New anthrahydrazone derivatives and their cisplatin-like complexes: synthesis, antitumor activity and structure–activity relationship

Abstract

Based on the characteristic anthrahydrazone pharmacophore, two new anthrahydrazone derivatives (9-PMAH and APMAH) were synthesized, which further afforded two corresponding cisplatin-like Pt(II) complexes (9-PMAH-Pt and APMAH-Pt). Their chemical structures were characterized by IR, ESI-MS, elemental analysis and X-ray single crystal diffraction method. Their in vitro cytotoxicity towards a series of human tumor cell lines and the normal liver cell line HL-7702 were screened and shown in IC₅₀ values and compared with that of cisplatin. 9-PMAH-Pt showed higher cytotoxicity against MGC-803 and HepG-2 than the other tested compounds including cisplatin, while it showed lower toxicity on HL-7702 than cisplatin. The structure–activity relationship from the in vitro cytotoxicity study indicated that the substitution of –CHO on the opposite C10 of anthrahydrazone was unfavorable to higher cytotoxicity, which might be due to its steric hindrance considering the planar aromatic anthracene. Further studies demonstrated that 9-PMAH-Pt induced cell apoptosis in both MGC-803 and T-24 cells by arresting the cell cycle at the G2/M phase, which was totally different for cisplatin, suggesting the different antitumor efficacies of this platinum complex and cisplatin.
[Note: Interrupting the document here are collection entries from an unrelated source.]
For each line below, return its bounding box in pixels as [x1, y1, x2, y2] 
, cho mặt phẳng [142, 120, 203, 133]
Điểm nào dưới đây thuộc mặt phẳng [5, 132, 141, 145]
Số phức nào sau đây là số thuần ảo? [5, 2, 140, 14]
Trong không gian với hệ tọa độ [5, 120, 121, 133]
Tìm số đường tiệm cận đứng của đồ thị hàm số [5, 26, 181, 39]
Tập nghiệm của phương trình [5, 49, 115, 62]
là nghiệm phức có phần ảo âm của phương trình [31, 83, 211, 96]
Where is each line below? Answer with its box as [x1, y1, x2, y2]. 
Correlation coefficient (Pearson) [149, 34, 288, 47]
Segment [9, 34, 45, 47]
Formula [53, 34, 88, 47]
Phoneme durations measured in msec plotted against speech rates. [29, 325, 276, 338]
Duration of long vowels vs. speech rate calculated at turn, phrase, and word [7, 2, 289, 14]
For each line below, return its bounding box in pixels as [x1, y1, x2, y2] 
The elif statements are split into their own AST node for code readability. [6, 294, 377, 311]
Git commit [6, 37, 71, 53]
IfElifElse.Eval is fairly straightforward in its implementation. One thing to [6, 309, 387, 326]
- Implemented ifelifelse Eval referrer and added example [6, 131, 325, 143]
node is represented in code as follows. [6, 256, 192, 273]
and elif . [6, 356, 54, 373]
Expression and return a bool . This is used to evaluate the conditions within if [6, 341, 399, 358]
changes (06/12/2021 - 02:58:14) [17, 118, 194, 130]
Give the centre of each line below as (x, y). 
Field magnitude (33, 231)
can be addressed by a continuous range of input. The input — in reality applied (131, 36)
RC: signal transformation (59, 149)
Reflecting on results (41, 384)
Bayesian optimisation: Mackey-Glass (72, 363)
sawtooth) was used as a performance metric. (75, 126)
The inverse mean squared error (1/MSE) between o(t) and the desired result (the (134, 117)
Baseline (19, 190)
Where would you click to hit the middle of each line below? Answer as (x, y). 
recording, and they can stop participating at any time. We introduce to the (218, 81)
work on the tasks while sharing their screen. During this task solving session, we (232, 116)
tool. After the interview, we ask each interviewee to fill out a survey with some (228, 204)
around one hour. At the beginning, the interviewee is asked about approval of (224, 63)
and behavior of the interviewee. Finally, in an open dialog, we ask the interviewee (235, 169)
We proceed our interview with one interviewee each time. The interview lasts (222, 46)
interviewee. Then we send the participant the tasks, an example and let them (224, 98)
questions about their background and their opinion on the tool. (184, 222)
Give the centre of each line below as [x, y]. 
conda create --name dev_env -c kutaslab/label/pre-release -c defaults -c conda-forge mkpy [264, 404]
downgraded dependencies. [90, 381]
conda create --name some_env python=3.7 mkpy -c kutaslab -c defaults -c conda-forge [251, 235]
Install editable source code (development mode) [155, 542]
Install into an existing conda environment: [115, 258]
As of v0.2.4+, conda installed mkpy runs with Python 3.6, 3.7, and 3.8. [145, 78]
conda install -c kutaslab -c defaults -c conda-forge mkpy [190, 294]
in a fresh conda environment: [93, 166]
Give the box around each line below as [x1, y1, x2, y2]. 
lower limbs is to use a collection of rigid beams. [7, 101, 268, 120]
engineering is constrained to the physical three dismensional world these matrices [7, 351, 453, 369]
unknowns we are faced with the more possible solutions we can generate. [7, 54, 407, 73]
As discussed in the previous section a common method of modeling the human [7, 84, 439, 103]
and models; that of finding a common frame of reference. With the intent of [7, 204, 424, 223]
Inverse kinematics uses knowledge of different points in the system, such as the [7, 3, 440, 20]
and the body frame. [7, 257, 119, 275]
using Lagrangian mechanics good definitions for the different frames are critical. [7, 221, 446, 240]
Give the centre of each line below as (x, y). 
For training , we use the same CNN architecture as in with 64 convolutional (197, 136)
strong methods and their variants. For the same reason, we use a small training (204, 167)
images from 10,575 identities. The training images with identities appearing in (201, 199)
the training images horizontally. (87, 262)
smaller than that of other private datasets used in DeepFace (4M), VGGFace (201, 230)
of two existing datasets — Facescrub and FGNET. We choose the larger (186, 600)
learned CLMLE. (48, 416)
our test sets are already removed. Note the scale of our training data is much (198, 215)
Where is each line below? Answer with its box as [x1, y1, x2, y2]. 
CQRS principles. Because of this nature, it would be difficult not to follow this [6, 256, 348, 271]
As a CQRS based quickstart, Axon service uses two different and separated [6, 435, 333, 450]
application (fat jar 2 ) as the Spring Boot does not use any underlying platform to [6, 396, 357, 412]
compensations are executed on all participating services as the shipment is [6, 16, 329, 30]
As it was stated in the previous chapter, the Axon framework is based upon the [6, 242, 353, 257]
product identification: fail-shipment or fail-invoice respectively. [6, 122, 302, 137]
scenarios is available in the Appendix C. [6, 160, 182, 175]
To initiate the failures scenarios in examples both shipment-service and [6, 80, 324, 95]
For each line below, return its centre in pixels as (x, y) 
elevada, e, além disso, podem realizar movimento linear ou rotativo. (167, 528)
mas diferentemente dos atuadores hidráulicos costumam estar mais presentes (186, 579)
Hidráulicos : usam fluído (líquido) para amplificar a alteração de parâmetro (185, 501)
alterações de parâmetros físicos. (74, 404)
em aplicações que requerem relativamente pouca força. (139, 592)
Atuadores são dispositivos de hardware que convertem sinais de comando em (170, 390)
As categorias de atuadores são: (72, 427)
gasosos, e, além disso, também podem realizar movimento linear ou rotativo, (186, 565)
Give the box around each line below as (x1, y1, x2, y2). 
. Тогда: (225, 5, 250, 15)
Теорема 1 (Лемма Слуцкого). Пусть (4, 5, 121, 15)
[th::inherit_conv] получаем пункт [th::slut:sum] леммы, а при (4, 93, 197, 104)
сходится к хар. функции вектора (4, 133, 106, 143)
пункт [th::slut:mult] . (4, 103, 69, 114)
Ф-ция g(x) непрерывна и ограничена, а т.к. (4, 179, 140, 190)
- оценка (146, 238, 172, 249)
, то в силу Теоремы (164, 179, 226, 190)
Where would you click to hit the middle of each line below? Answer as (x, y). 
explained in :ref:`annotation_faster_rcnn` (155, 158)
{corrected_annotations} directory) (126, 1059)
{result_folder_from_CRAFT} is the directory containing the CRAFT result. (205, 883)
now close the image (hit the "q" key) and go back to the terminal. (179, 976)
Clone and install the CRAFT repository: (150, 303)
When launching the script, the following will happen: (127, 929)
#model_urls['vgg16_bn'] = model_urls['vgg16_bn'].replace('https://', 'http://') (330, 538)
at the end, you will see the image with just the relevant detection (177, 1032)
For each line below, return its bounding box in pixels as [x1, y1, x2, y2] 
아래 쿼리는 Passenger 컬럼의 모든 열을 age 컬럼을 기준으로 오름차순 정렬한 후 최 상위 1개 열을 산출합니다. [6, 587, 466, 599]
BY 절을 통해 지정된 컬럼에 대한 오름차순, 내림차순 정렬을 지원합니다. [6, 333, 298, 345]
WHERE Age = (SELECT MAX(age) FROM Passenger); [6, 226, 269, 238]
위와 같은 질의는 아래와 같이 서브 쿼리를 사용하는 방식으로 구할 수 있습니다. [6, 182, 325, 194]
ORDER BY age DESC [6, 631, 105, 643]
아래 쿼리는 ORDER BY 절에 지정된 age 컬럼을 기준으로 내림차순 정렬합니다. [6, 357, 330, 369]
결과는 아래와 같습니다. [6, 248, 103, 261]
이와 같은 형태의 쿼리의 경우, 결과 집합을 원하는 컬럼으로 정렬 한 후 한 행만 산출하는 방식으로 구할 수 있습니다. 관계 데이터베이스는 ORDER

On the molecular level, it was suggested that 9-PMAH-Pt could bind with DNA via an intercalative mode, likely competing with GelRed in similar intercalative binding sites. 9-PMAH-Pt also effectively inhibited the activity of TOPO I, acting as a TOPO I suppressor. The results of this work suggest a new type of platinum complex bearing anthrahydrazone ligands to form a new bifunctional antitumor candidate in comparison with the classic platinum drugs.